Let us now find the eigenfrequencies $$\omega_{i}$$ of the circuit. Those can be thought of as the frequencies at which the circuit would oscillate without any external driving given some initial state, i.e. $$I\left(t\right)=\sum_{i}I_{0,i}\exp\left(-\mathrm{i}\omega_{i}t\right)$$.

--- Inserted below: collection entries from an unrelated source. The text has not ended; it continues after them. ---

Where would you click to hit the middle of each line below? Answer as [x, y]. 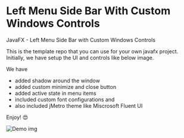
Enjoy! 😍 [17, 117]
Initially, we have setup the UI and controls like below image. [80, 57]
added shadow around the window [57, 81]
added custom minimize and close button [66, 86]
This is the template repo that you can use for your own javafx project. [92, 51]
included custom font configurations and [65, 100]
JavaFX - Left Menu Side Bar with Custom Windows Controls [81, 40]
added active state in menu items [55, 93]
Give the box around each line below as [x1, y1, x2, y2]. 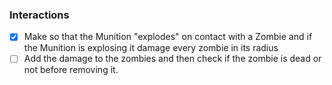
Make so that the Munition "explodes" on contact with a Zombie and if [23, 31, 313, 43]
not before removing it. [23, 64, 119, 76]
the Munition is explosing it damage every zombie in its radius [23, 42, 279, 54]
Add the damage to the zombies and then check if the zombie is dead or [23, 53, 322, 65]
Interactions [9, 8, 70, 22]
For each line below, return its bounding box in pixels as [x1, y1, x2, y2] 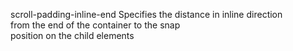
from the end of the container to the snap [10, 19, 181, 31]
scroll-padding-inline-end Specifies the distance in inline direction [10, 9, 283, 20]
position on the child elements [10, 30, 135, 41]
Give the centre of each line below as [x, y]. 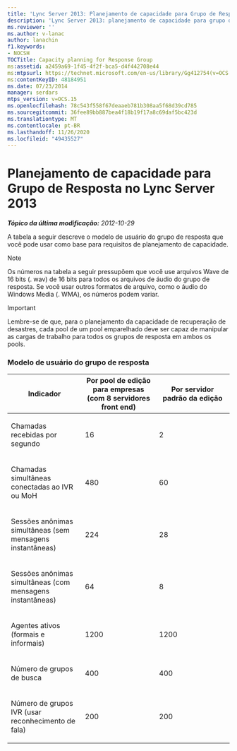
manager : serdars [33, 93]
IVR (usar [26, 712]
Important [22, 308]
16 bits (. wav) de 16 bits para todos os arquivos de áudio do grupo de [109, 279]
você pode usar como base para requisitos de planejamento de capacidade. [118, 244]
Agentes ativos [36, 626]
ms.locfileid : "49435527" [45, 138]
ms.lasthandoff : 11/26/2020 [49, 132]
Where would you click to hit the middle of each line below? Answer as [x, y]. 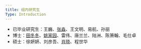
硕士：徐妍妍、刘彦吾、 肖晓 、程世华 [50, 41]
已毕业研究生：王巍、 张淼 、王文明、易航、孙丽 [61, 29]
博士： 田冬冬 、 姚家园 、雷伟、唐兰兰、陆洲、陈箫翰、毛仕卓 [74, 35]
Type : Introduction [26, 14]
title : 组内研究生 [23, 10]
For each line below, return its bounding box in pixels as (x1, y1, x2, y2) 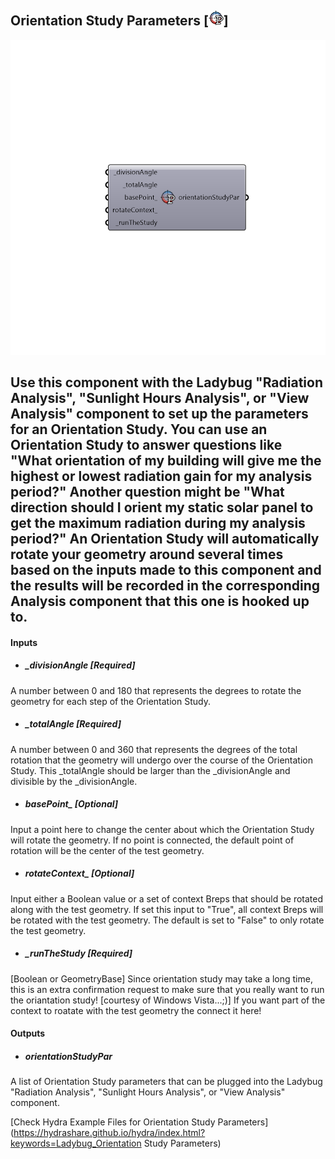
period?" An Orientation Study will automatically (10, 531, 320, 548)
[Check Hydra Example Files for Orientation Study (10, 1116, 216, 1128)
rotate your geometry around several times (10, 546, 284, 563)
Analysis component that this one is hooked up (10, 593, 310, 610)
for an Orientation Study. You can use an (10, 421, 268, 438)
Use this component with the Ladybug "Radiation (10, 374, 324, 391)
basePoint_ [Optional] (24, 798, 119, 810)
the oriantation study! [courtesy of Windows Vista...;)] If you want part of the (10, 994, 326, 1006)
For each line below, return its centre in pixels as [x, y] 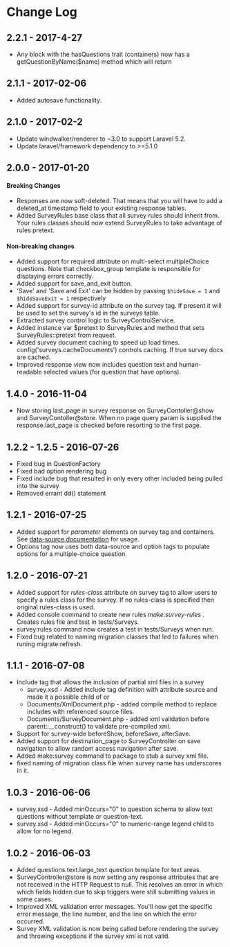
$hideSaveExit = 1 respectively [61, 298]
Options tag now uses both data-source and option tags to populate [113, 546]
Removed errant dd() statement [61, 494]
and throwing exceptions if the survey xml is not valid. [93, 936]
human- [190, 365]
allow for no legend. [45, 831]
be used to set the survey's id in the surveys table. [88, 313]
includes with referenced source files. [80, 712]
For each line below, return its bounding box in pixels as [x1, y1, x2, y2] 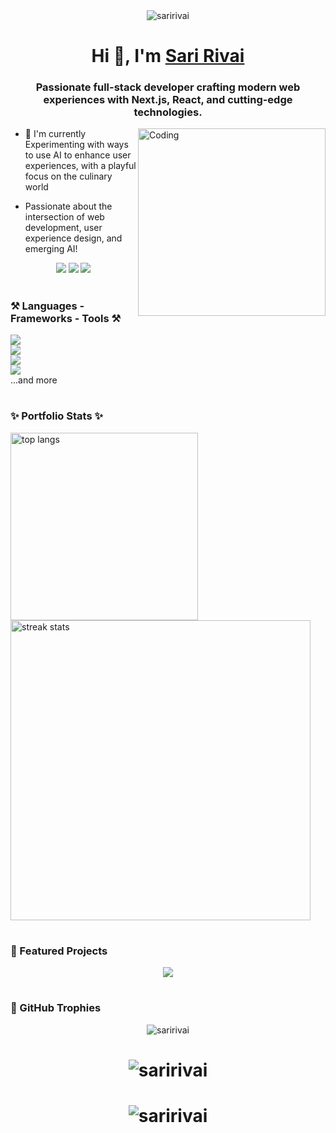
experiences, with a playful [24, 160, 137, 172]
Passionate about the [24, 200, 113, 213]
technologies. [133, 105, 203, 119]
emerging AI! [24, 243, 78, 255]
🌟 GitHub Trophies [10, 1001, 102, 1015]
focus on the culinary [24, 170, 113, 183]
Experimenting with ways [24, 139, 129, 151]
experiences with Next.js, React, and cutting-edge [43, 93, 293, 107]
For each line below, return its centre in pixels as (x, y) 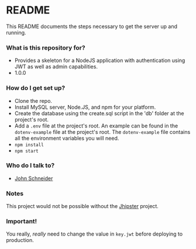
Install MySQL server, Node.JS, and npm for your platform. (85, 107)
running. (16, 32)
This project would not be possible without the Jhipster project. (82, 206)
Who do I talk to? (30, 165)
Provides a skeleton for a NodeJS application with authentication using (100, 60)
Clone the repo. (33, 101)
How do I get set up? (36, 88)
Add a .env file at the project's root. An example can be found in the (96, 126)
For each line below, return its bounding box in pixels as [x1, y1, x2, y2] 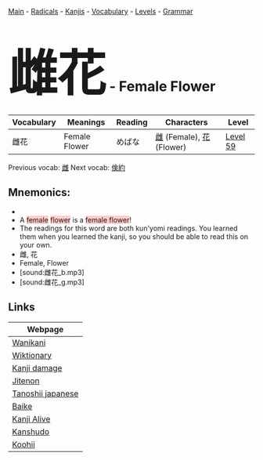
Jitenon [12, 375, 40, 386]
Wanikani [12, 337, 46, 348]
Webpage [27, 324, 64, 335]
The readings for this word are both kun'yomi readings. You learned [19, 223, 238, 233]
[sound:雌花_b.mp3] [19, 267, 85, 277]
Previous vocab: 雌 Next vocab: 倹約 [8, 162, 125, 172]
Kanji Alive [12, 413, 51, 424]
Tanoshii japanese [12, 388, 79, 399]
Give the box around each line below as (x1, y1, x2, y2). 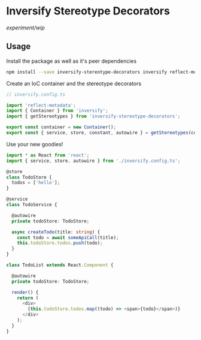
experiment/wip (6, 24, 45, 31)
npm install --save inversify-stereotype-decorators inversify (6, 69, 167, 75)
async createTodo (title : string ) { (11, 229, 100, 235)
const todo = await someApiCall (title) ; (17, 234, 119, 240)
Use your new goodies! (6, 140, 63, 148)
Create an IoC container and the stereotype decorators (6, 80, 142, 87)
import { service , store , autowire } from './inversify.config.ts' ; (6, 158, 181, 164)
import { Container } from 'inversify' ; (6, 108, 109, 114)
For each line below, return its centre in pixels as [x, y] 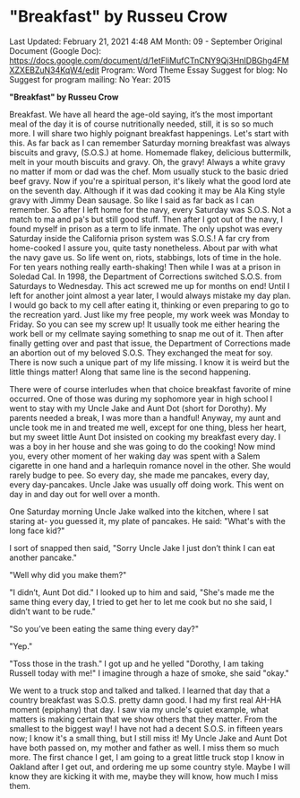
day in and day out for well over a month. [85, 494]
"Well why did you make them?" [68, 574]
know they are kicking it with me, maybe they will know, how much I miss [144, 776]
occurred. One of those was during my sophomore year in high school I [141, 399]
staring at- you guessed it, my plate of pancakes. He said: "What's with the [148, 521]
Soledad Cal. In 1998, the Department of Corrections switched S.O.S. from [146, 276]
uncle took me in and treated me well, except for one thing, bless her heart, [148, 427]
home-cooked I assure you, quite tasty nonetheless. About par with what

Using Kirchhoff's laws again, we find $\begin{eqnarray*} I_{R}=I_{C}=I_{L}\equiv I&\mathrm{and}&0=U_{R}+U_{C}+U_{L}\ . \end{eqnarray*}$This implies $\begin{eqnarray*} 0&=&I\left(R-\mathrm{i}\omega L+\frac{\mathrm{i}}{\omega C}\right)\end{eqnarray*}$for the inductances. Assuming that the circuit is in some initial state losing energy with complex eigenfrequency $$\omega=\omega^{\prime}+\mathrm{i}\omega^{\prime\prime}$$,$\begin{eqnarray*} 0&=&\omega R-\mathrm{i}\omega^{2}L+\frac{\mathrm{i}}{C}\ ,\ \mathrm{so}\\\omega_{1,2}&=&\pm\sqrt{\frac{1}{LC}-\left(\frac{R}{2L}\right)^{2}}-\mathrm{i}\frac{R}{2L}\ . \end{eqnarray*}$We get two solutions with real parts of opposite sign that are lowered with respect to the undamped resonance frequency. Furthermore, we find that $$\omega^{\prime\prime}=-R/2L$$. This corresponds to a damping constant since $$\exp\left(-\mathrm{i}\omega t\right)=\exp\left(-\mathrm{i}\omega^{\prime}t+\omega^{\prime\prime}t\right)$$. Fortunately we found the correct sign in the imaginary part of the eigenfrequencies - otherwise the amplitude of the undriven circuit would grow in time...